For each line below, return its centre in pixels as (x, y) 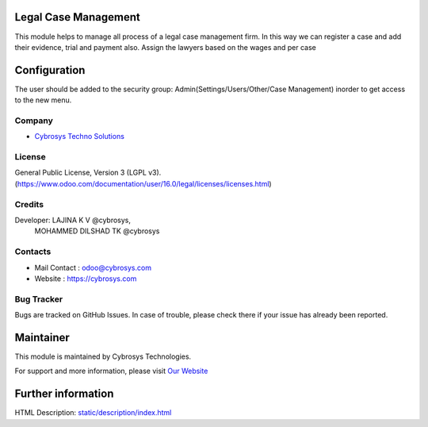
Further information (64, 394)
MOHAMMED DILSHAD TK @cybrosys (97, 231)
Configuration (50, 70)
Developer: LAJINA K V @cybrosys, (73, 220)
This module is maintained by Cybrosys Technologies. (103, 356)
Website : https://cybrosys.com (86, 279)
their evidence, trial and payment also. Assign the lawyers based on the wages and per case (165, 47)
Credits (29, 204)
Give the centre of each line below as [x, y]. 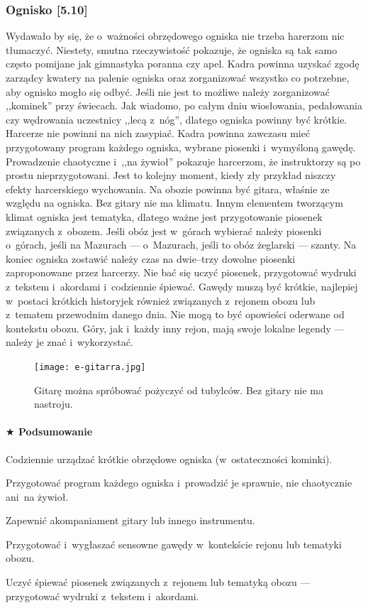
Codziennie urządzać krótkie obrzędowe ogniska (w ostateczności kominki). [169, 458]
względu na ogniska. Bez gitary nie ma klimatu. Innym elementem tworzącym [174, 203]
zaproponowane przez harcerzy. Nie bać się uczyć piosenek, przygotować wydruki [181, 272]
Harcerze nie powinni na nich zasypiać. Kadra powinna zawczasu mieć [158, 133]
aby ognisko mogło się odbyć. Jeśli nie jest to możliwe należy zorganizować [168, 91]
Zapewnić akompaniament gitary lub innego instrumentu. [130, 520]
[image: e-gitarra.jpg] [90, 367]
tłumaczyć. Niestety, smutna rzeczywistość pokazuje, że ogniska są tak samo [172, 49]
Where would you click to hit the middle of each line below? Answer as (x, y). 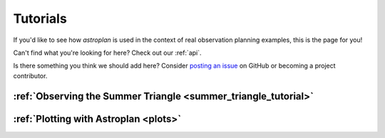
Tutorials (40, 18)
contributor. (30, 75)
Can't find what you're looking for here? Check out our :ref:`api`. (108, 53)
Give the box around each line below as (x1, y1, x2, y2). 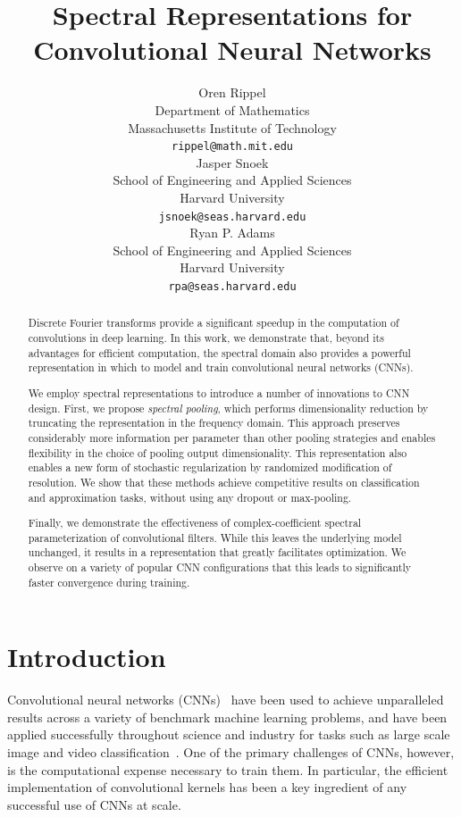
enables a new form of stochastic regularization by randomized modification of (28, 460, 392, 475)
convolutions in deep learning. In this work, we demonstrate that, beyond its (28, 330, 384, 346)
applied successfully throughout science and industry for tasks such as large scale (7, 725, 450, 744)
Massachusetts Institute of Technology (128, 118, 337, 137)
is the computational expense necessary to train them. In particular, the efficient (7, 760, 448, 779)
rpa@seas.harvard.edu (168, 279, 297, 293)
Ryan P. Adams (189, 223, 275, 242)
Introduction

▸ **What the task requires**: Report how many lines of the entries hold the word "gitary". Nothing else is needed.

▸ **Solution to the exercise**: 2